We as a species have never experienced 400 parts per million [ppm] of carbon dioxide in the atmosphere. We’ve never been on a planet with no Arctic ice, and we will hit the average of 400 ppm… within the next couple of years. At that time, we’ll also see the loss of Arctic ice in the summers… This planet has not experienced an ice-free Arctic for at least the last three million years.

But what does that mean? What are the ramifications of an ice-free Arctic summer?

Arctic ice caps melting in 2007.
Arctic ice caps melting in 2007.

Without the massive ice caps acting as soft mirrors for solar radiation, the planet will absorb more energy, raising global temperatures across the board. Such developments would begin to change weather patterns, intensify storms, vary the flow of the winds, perhaps even altering the jet stream at some point, which would in turn change weather patterns to a much greater extent.

Cambridge University’s Peter Wadhams, a prominent Arctic expert who has been studying Arctic ice for 40 years, concurs with “McStinction”. McPherson also stated that studies illustrating temperature increases are “only looking at CO2 in the atmosphere,” but there is another culprit in the global warming process, as well, that is potentially far more devastating than CO2 according to McPherson, Wadhams and others — methane.

There are some among such “apocalyptic scientists” who believe that current rates of carbon dioxide being released into the atmosphere due to burning fossil fuels, coupled with massive methane releases due to permafrost melting, could end life on this planet as we know it. Crossing the line of no return may happen extremely quickly, too, if we haven’t passed it already.

Methane leaking through the ice cracks as observed by NASA.
Methane leaking through the ice cracks as observed by NASA.

Chairman of the Arctic Methane Emergency Group, John Nissen, suggests that without the polar ice caps we may quickly pass “the point of no return”. If methane starts bubbling to the surface from the thawing permafrost, we’ll be in an “instant planetary emergency”.

According to Dahr Jamail in his Mother Jones article, “What These Climate Scientists Said About Earth’s Future Will Terrify You“, methane “is 23 times as powerful as CO2… 105 times more potent when it comes to heating the planet on a 20-year timescale.”

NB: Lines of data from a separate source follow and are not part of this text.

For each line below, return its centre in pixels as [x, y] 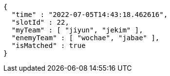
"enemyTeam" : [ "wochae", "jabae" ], [85, 38]
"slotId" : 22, [40, 22]
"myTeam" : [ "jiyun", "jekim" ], [77, 30]
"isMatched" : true [48, 46]
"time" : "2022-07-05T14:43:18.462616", [90, 15]
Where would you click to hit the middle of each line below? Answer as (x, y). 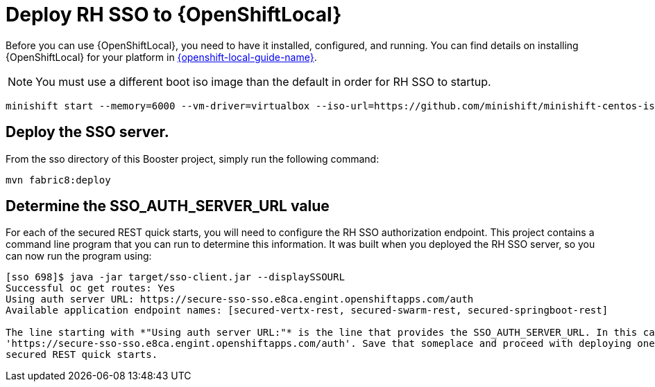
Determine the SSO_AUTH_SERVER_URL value (168, 206)
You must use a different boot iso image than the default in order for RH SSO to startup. (263, 81)
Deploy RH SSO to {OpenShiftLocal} (174, 15)
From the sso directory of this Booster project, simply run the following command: (193, 159)
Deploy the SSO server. (87, 132)
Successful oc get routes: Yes (91, 288)
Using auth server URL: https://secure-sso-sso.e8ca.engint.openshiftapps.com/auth (240, 299)
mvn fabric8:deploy (58, 180)
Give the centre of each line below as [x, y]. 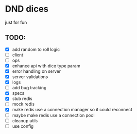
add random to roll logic [36, 49]
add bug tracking [29, 88]
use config [23, 126]
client [17, 55]
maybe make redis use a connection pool [53, 115]
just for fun [16, 22]
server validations [30, 77]
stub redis [22, 99]
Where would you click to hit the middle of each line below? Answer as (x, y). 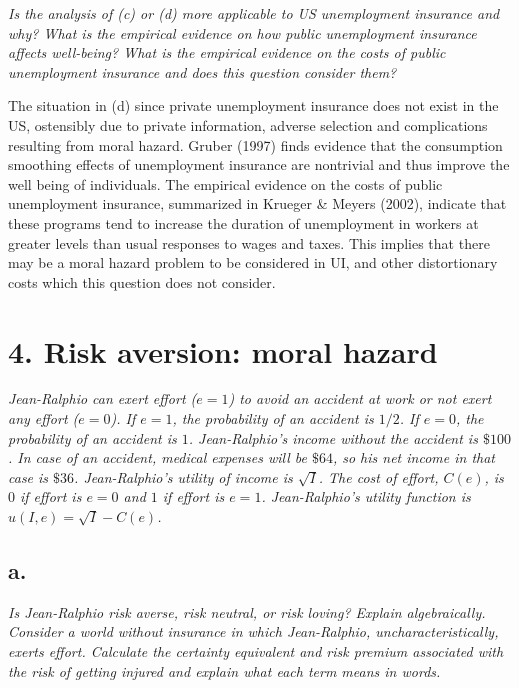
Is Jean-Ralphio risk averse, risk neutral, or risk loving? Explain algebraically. (247, 611)
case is (28, 476)
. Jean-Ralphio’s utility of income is (183, 476)
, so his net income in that (414, 457)
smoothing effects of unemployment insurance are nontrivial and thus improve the (259, 164)
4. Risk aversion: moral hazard (223, 350)
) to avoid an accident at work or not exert (360, 398)
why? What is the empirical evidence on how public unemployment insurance (242, 32)
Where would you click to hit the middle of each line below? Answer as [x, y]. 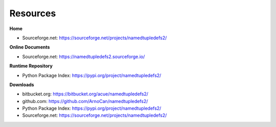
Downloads [22, 85]
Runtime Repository [31, 66]
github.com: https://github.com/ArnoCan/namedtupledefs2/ [85, 101]
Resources [33, 13]
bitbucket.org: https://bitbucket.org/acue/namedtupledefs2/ [85, 94]
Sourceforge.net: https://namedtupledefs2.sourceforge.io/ [84, 57]
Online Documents [30, 47]
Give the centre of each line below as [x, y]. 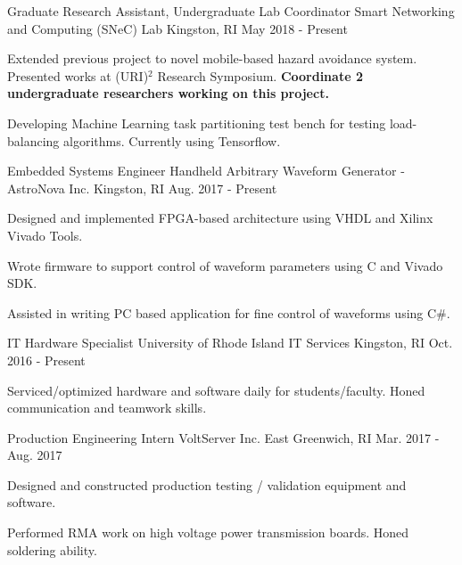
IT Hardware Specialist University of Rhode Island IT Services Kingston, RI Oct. [230, 343]
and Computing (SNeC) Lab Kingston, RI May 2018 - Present [177, 28]
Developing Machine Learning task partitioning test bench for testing [197, 123]
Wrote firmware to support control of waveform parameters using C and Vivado [225, 265]
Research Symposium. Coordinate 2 [260, 75]
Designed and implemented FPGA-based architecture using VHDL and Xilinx [220, 218]
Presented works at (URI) [78, 75]
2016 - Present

Professor Wadhams says of methane and the melting Arctic permafrost:

We are now seeing great plumes of methane bubbling up in the Siberian Sea… millions of square miles where methane cover is being released.

Simultaneously, “Nature Geoscience” claims the Eastern Siberian Arctic Shelf is releasing “twice as much methane as previously thought”. Between 2010 and 2011, a NASA study found that methane vents measured at only 30 centimeters across had grown a kilometer wide by the following year. Containing nearly 40 times the amount of carbon dioxide released since the Industrial Revolution began beneath its surface, the sea looked like a giant seltzer bottle as far as the eye could see.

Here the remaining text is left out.